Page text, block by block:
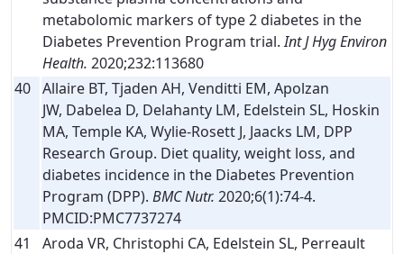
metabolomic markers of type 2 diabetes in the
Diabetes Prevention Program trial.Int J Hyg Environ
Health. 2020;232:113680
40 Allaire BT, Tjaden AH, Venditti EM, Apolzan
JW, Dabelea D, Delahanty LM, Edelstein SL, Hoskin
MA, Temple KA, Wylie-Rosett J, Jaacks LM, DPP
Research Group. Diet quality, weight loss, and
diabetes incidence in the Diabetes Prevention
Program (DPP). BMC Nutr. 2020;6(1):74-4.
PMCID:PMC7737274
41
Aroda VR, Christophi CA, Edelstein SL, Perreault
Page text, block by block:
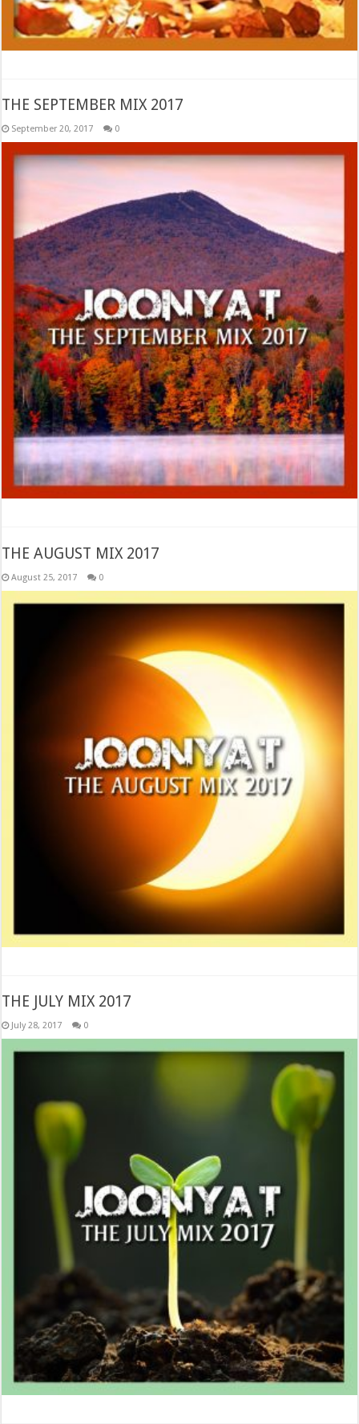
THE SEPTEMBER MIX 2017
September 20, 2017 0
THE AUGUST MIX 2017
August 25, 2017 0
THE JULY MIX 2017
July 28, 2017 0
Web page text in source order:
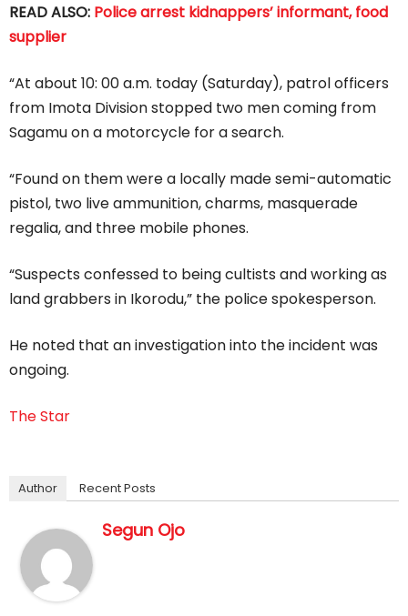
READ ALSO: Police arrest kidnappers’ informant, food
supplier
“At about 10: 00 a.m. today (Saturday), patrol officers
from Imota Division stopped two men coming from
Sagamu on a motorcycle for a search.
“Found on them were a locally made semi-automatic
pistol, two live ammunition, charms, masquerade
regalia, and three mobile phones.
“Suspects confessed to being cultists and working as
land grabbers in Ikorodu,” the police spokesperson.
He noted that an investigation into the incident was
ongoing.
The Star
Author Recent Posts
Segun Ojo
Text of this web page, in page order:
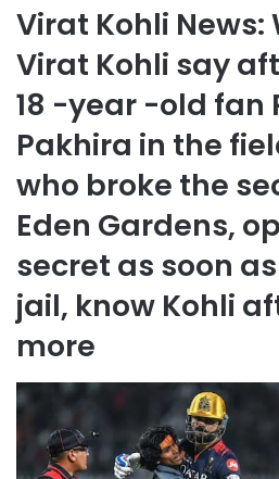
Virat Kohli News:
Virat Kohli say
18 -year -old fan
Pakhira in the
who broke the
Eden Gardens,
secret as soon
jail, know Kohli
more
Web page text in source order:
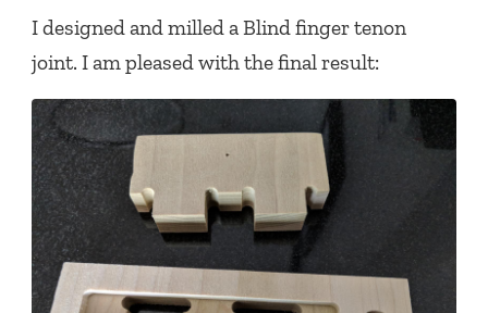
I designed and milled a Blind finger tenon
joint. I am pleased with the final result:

Assigned task:
Your output should consist solely of the lines from the line containing "He noted that" through the last line of the entries, verbatim, minus any pictures.

The completed task:
He noted that an investigation into the incident was
ongoing.
The Star
Author Recent Posts
Segun Ojo
Text of this web page, in page order:
Virat Kohli News:
Virat Kohli say
18 -year -old fan
Pakhira in the
who broke the
Eden Gardens,
secret as soon
jail, know Kohli
more
Web page text in source order:
I designed and milled a Blind finger tenon
joint. I am pleased with the final result:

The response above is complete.